Consensus Paper: Experimental Neurostimulation of the Cerebellum.

Cerebellum 2019 Dec;18(6):1064-1097

Department of Pathology and Immunology, Department of Neuroscience, Program in Developmental Biology, Baylor College of Medicine, Jan and Dan Duncan Neurological Research Institute of Texas Children's Hospital, 1250 Moursund Street, Suite 1325, Houston, TX, 77030, USA.
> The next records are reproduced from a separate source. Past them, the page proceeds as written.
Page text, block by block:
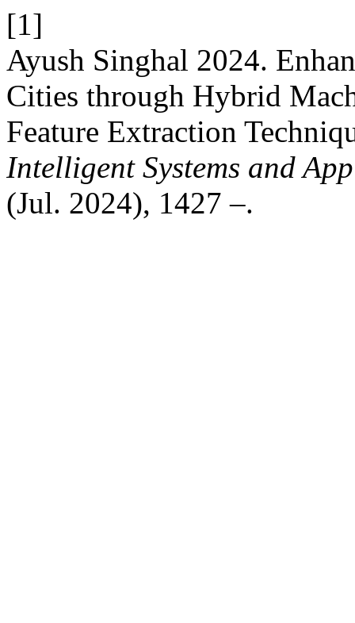
[1]
Ayush Singhal 2024.
Cities through Hybrid
Feature Extraction
Intelligent Systems and
(Jul. 2024), 1427 –.
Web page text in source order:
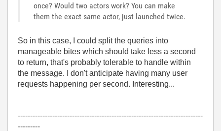
once? Would two actors work? You can make
them the exact same actor, just launched twice.
So in this case, I could split the queries into
manageable bites which should take less a second
to return, that's probably tolerable to handle within
the message. I don't anticipate having many user
requests happening per second. Interesting...
---------------------------------------------------------------------------
---------
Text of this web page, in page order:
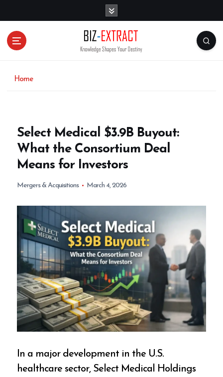
Home
Select Medical $3.9B Buyout:
What the Consortium Deal
Means for Investors
Mergers & Acquisitions March 4, 2026
In a major development in the U.S.
healthcare sector, Select Medical Holdings
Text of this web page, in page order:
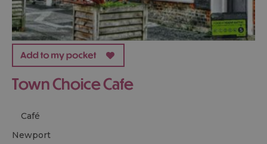
Town Choice Cafe
Café
newport
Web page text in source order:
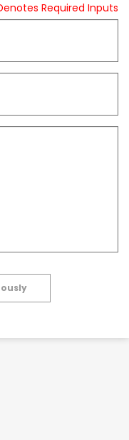
Required Inputs
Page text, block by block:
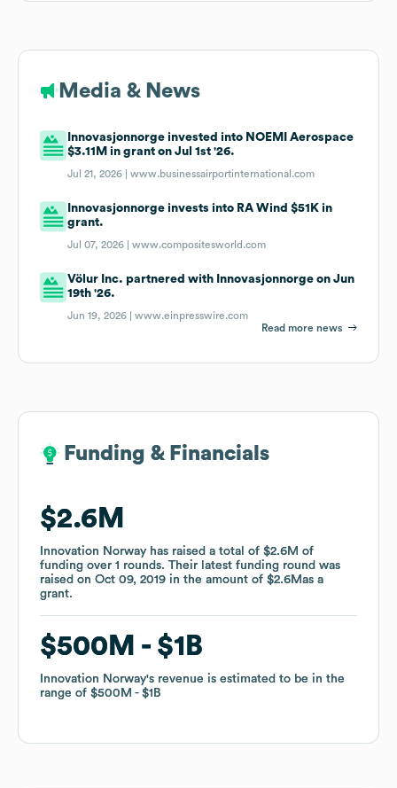
Media & News
Innovasjonnorge invested into NOEMI Aerospace
$3.11M in grant on Jul 1st '26.
Jul 21, 2026 |www.businessairportinternational.com
Innovasjonnorge invests into RA Wind $51K in
grant.
Jul 07, 2026 |www.compositesworld.com
Völur Inc. partnered with Innovasjonnorge on Jun
19th '26.
Jun 19, 2026 |www.einpresswire.com
Read more news
Funding & Financials
$2.6M
Innovation Norway has raised a total of $2.6M of
funding over 1 rounds. Their latest funding round was
raised on Oct 09, 2019 in the amount of $2.6Mas a
grant.
$500M $1B
Innovation Norway's revenue is estimated to be in the
range of $500M $1B
Funding & Financials
$2.6M
Innovation Norway has raised a total of $2.6M of
funding over 1 rounds. Their latest funding round was
raised on Oct 09, 2019 in the amount of $2.6Mas a
grant.
$500M $1B
Innovation Norway's revenue is estimated to be in the
range of $500M $1B
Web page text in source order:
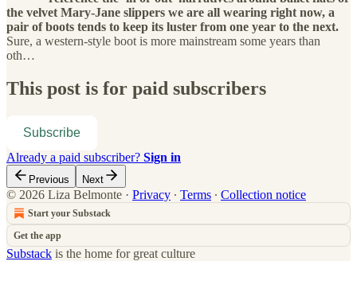
the velvet Mary-Jane slippers we are all wearing right now, a
pair of boots tends to keep its luster from one year to the next.
Sure, a western-style boot is more mainstream some years than
oth…
This post is for paid subscribers
Subscribe
Already a paid subscriber? Sign in
Previous Next
© 2026 Liza Belmonte · Privacy ∙ Terms ∙ Collection notice
Start your Substack
Get the app
Substack is the home for great culture
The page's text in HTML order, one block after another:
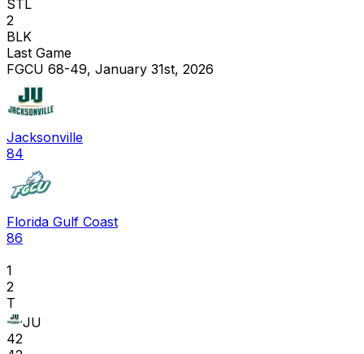
STL
2
BLK
Last Game
FGCU 68-49, January 31st, 2026
Jacksonville
84
Florida Gulf Coast
86
1
2
T
JU
42
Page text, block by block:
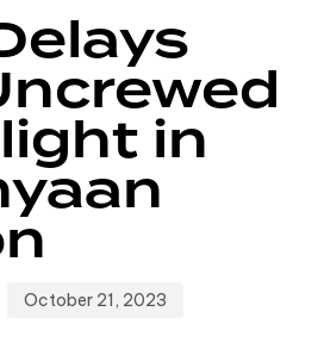
in
October 21, 2023
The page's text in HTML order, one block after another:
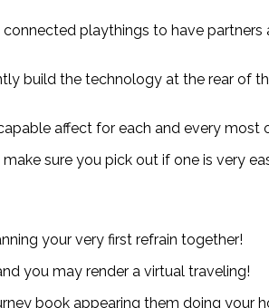
playthings to have partners
build the technology at the rear of
affect for each and every most
sure you pick out if one is very
your very first refrain together!
you may render a virtual traveling!
book appearing them doing your
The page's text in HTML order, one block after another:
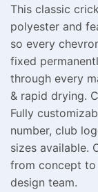
This classic
polyester and
so every
fixed
through every
& rapid drying.
Fully
number, club
sizes available.
from concept to
design team.
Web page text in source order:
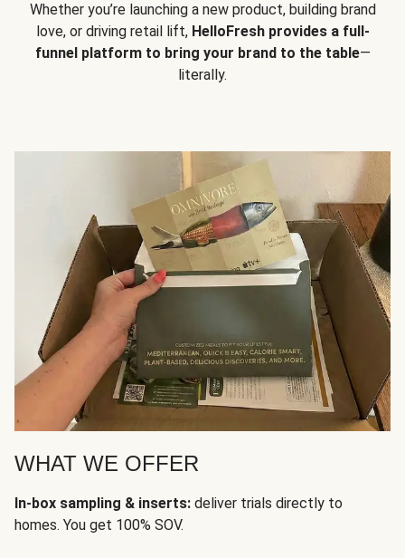
Whether you’re launching a new product, building brand
love, or driving retail lift, HelloFresh provides a full-
funnel platform to bring your brand to the table—
literally.
WHAT WE OFFER
In-box sampling & inserts: deliver trials directly to
homes. You get 100% SOV.
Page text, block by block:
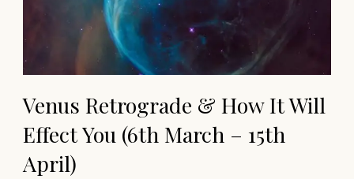
Venus Retrograde & How It Will
Effect You (6th March – 15th
April)
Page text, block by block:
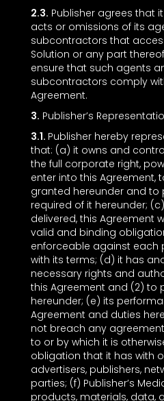
2.3. Publisher agrees that
acts or omissions of its
subcontractors that
Solution or any part
ensure that such agents
subcontractors comply
Agreement.
3. Publisher’s
3.1. Publisher hereby
that: (a) it owns and
the full corporate right,
enter into this Agreement,
granted hereunder and to
required of it hereunder;
delivered, this Agreement
valid and binding
enforceable against each
with its terms; (d) it has
necessary rights and
this Agreement and (2) to
hereunder; (e) its
Agreement and duties
not breach any
to or by which it is
obligation that it has with
advertisers, publishers,
parties; (f) Publisher’s
products, materials, data,
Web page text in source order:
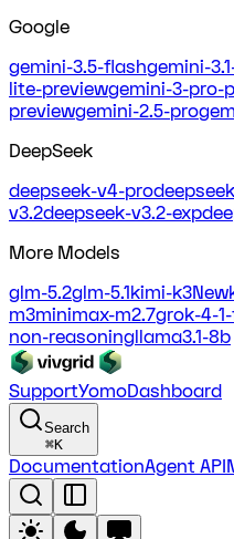
Google
gemini-3.5-flashgemini-
lite-previewgemini-3-pro-
previewgemini-2.5-pro
DeepSeek
deepseek-v4-pro
v3.2deepseek-v3.2-exp
More Models
glm-5.2glm-5.1kimi-k3New
m3minimax-m2.7grok-4-
non-reasoningllama3.1-8b
SupportYomoDashboard
Search
⌘K
DocumentationAgent API
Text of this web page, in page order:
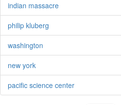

The cerebellum is best known for its role in controlling motor behaviors. However, recent work supports the view that it also influences non-motor behaviors. The contribution of the cerebellum towards different brain functions is underscored by its involvement in a diverse and increasing number of neurological and neuropsychiatric conditions including ataxia, dystonia, essential tremor, Parkinson's disease (PD), epilepsy, stroke, multiple sclerosis, autism spectrum disorders, dyslexia, attention deficit hyperactivity disorder (ADHD), and schizophrenia. Although there are no cures for these conditions, cerebellar stimulation is quickly gaining attention for symptomatic alleviation, as cerebellar circuitry has arisen as a promising target for invasive and non-invasive neuromodulation. This consensus paper brings together experts from the fields of neurophysiology, neurology, and neurosurgery to discuss recent efforts in using the cerebellum as a therapeutic intervention. We report on the most advanced techniques for manipulating cerebellar circuits in humans and animal models and define key hurdles and questions for moving forward.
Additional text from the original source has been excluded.